Find documents with multiple occurrences within a time span


(Adam Michalik) #1

I have documents with a following structure:

{
  "timestamp": "2018-01-01T12:34:56.000Z",
  "message": "Some message",
  "idNumber": 12345678
}

The message field holds various messages, there are multiple messages per idNumber.
I would like to find the idNumbers for which there are two or more documents with message equal to "Hello" within one hour.

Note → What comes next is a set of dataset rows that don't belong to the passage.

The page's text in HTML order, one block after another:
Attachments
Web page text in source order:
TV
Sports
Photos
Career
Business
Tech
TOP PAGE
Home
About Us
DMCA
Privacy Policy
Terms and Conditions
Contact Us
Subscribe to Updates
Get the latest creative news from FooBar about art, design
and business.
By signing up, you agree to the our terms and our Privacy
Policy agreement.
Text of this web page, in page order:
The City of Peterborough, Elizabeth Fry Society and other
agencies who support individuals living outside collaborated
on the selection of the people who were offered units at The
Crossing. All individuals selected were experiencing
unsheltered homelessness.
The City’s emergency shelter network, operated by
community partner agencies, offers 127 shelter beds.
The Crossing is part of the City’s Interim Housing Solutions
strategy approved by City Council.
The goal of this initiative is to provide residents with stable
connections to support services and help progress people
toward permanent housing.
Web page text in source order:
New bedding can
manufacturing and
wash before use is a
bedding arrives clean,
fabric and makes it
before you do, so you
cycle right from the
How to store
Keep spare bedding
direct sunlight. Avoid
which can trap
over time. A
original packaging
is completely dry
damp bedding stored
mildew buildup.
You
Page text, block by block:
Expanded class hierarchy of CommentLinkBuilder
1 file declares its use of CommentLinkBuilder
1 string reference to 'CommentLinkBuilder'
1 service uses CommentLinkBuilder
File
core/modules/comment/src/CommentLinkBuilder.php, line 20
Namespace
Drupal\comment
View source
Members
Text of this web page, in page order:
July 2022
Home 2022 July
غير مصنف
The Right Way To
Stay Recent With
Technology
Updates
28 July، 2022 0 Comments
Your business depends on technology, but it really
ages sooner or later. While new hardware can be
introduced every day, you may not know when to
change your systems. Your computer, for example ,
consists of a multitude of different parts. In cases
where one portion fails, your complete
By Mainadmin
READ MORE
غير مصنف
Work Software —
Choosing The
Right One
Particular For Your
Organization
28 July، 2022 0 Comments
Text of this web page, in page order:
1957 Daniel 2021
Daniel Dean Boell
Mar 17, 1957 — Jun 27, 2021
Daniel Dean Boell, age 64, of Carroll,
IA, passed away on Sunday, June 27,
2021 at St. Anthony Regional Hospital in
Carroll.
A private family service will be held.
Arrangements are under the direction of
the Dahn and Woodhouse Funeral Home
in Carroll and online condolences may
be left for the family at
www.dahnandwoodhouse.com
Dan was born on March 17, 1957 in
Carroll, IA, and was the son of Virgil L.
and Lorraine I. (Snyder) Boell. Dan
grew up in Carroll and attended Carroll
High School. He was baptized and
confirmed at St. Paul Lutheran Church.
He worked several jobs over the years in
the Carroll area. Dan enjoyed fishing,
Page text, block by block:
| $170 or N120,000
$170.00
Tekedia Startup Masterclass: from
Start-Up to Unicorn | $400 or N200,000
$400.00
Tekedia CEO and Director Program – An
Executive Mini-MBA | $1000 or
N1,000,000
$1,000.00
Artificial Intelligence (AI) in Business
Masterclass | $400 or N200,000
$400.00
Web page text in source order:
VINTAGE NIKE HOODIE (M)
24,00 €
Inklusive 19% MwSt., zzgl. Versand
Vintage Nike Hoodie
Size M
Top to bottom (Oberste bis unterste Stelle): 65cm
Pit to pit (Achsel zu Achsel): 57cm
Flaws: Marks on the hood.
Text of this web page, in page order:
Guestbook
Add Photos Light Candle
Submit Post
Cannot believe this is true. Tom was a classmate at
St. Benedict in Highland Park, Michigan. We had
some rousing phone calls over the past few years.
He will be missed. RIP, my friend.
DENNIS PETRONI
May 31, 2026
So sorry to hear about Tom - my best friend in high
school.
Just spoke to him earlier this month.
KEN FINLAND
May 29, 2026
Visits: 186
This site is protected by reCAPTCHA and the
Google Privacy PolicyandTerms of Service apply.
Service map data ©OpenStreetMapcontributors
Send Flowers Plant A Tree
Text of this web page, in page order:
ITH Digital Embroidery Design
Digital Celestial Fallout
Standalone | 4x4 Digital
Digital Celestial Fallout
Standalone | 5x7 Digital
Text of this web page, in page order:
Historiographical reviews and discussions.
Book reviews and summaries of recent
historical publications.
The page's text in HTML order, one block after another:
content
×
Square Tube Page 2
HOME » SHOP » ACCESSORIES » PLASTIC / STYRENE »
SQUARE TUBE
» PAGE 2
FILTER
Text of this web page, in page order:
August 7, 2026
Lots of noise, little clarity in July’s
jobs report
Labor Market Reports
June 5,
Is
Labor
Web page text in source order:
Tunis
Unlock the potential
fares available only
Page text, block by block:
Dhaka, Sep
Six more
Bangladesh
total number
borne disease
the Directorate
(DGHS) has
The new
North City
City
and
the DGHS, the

How can I achieve that (if it's possible at all)?


(Mark Harwood) #2

This feels a little hacky but works on a small set of data:

PUT test
{
  "settings": {
	"number_of_replicas": 0,
	"number_of_shards": 1
  },
  "mappings": {
	"doc":{
	  "properties": {
		"date":{
		  "type":"date",
		  "format":"yyyy-MM-dd HH:mm"
		},
		"id":{
		  "type":"keyword"
		},
		"message":{
		  "type":"text"
		}
	  }
	}
  }
}
POST test/doc/_bulk
{"index":{}}
{"date":"2018-01-01 01:01", "id":"bad","message":"hello"}
{"index":{}}
{"date":"2018-01-01 01:02", "id":"bad","message":"hello"}
{"index":{}}
{"date":"2018-01-01 01:02", "id":"good","message":"hello"}
{"index":{}}
{"date":"2018-01-01 03:02", "id":"good","message":"hello"}



GET test/_search?q=hello
{
  "size": 0,
  "aggs": {
	"terms": {
	  "terms": {
		"min_doc_count": 2,
		"shard_min_doc_count": 1,
		"script": {
		  "source": """
 doc['date'].value.getHourOfDay().toString() + "-"+
 doc['date'].value.getDayOfMonth().toString()+ "-"+ 
 doc['date'].value.getMonthOfYear().toString()+ "-"+
 doc['date'].value.getYear().toString()+ "-"+
 doc["id"].value
"""
		}
	  }
	}
  }
}  

I'm sure there's a better way of formatting the date but essentially I combine the ID and a string representation of an hour-level bucket. Obviously this doesn't spot 2 events close to an hour boundary e.g. 12:59 and 13:01 but might be good enough. If you have many unique IDs and they are spread across multiple shards then this will not scale and you need to think about indexing approaches that bring related data closer together.


(Adam Michalik) #3

Thanks, Mark. This is for reporting purposes, so speed is not so much of a requirement and the results can be approximate as long as I can get a good sample of occurrences. I'll try that out.


(system) #4

This topic was automatically closed 28 days after the last reply. New replies are no longer allowed.